The percussionists punctuate this process with orchestral-like crashes, but in this case, they’ll be improvising on some of the bigger objects on the ship or submarine that make good sounds… as usual, in the mock-up above I’ve just used some samples to approximate what I think it will sound like.
Today I composed the prissy chamber music that will go with the dining in the Ward Room. If you’re not following how the Ward Room’s strange installation works, read the last few blogs. This music will accompany the dining sounds, and contrast with the squelching and stabbing that will go along with the surgery…
Moving on from yesterday’s post, I mentioned that I wanted to have the eating and surgery sounds made by the percussionists, quasi-rhythmically. However, I also need to be able to mock up all of these tracks for MOD Productions as they test out the installation, and this space is one of the spaces we intend to test out first.

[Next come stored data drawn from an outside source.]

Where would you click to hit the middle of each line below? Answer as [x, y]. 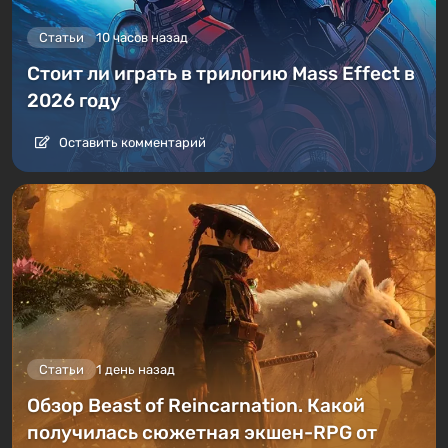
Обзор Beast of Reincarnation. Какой [196, 405]
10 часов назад [142, 37]
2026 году [74, 100]
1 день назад [135, 369]
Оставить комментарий [131, 142]
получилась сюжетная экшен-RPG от [202, 432]
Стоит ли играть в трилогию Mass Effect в [221, 73]
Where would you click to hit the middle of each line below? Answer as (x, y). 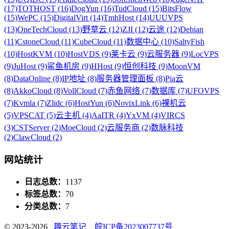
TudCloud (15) (138, 8)
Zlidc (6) (61, 103)
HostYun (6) (95, 103)
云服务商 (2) (129, 127)
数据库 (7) (169, 90)
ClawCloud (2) (38, 137)
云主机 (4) (74, 115)
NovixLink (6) (138, 103)
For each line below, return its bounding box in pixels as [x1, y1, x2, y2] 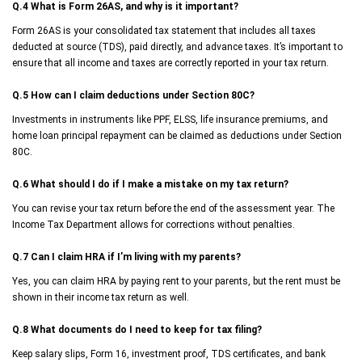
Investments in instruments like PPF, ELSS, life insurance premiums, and [12, 113, 328, 125]
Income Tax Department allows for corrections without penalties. [12, 218, 295, 230]
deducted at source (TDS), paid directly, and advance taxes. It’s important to [12, 40, 343, 53]
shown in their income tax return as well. [12, 291, 189, 303]
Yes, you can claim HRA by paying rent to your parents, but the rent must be [12, 275, 340, 287]
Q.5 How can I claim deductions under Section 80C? [12, 89, 255, 101]
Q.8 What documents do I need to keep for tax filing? [12, 323, 262, 335]
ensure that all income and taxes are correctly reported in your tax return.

So today I spent the day creating a virtual cutlery and surgery set: samples of the sounds of those things, anyway, which I can now play back in Ableton live and compose with. Just like the Gun Bay and Crossing The Line samples, I can’t create something that’s as good as having real musicians recorded live, but it will make a fine mock-up, I think. The video above shows some of this stuff working, along with the clock ticking which makes it easier to hear that the sounds are actually slightly rhythmic.
The sound for the Ward Room (one of the biggest, nicest spaces on the ship, used for entertaining … it even has a piano!) has been influenced by MOD’s design for narrative. It turns out that the dining table in this space had two uses … as a dining table (funnily enough), but also as the surgeon’s table if there were several injuries or the cramped Sick Bay wasn’t big enough.
So the idea for the installation piece is this: there will be two silhouettes, on of a person dining, and one of a person eating. These will change depending on where you are in the room. Similarly, the sound will change – from relatively didactic eating noises and metaphorical drawing room chamber music, to simulated sounds of surgery (not sure how I’ll do that yet, but I’m thinking percussionists with a scalpel and a watermelon sounds fun) and dissonant extended techniques from the instruments will be the kind of sound I’ll create. Perhaps I’ll actually link this all together with another drawing room sound, like a grandfather clock, so that the eating and surgery sounds can be diegetic but also slightly musical, all at once …
More to come on this one as I work on it over the next few days.